(Beginning of Material for the task)

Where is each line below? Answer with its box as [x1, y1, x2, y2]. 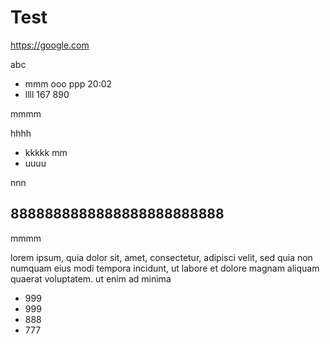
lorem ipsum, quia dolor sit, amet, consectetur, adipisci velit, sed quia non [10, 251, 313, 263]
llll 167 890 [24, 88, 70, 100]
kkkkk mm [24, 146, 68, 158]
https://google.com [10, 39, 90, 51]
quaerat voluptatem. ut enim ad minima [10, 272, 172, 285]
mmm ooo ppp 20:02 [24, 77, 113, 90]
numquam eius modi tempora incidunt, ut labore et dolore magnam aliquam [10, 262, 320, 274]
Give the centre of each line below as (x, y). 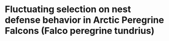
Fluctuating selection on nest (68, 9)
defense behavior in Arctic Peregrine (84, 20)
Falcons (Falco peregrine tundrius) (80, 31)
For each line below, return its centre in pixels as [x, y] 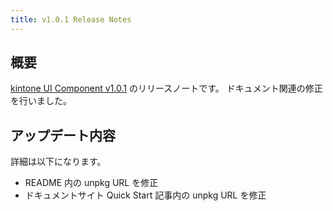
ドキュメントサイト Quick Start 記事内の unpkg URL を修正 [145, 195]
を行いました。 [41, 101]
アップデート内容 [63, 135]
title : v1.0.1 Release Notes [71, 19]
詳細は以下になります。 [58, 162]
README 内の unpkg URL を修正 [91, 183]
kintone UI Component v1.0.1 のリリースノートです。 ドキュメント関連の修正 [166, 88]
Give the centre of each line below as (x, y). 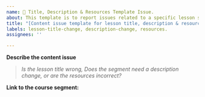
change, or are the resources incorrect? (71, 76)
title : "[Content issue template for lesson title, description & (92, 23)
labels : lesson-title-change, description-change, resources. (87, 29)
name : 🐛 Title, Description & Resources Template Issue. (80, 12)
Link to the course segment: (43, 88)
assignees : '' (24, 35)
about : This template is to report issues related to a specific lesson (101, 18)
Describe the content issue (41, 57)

(End of Material for the task)
(Beginning of Material for the task)

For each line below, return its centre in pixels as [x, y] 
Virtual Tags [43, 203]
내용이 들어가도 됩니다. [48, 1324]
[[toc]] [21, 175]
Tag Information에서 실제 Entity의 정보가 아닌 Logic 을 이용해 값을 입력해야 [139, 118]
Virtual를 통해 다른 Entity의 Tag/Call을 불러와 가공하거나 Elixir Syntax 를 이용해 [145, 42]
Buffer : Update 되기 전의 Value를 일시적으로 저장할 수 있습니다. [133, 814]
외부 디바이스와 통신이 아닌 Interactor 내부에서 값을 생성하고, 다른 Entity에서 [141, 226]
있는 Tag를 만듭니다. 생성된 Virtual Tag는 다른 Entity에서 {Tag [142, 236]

(End of Material for the task)

What the task requires: Exactly the lines above from the one that contains "Where is each" down to the one that contains "https://google.com [10, 39, 90, 51]" are to be output, both ends kept and pictures omitted.

Task response:
Where is each line below? Answer with its box as [x1, y1, x2, y2]. 
lorem ipsum, quia dolor sit, amet, consectetur, adipisci velit, sed quia non [10, 251, 313, 263]
llll 167 890 [24, 88, 70, 100]
kkkkk mm [24, 146, 68, 158]
https://google.com [10, 39, 90, 51]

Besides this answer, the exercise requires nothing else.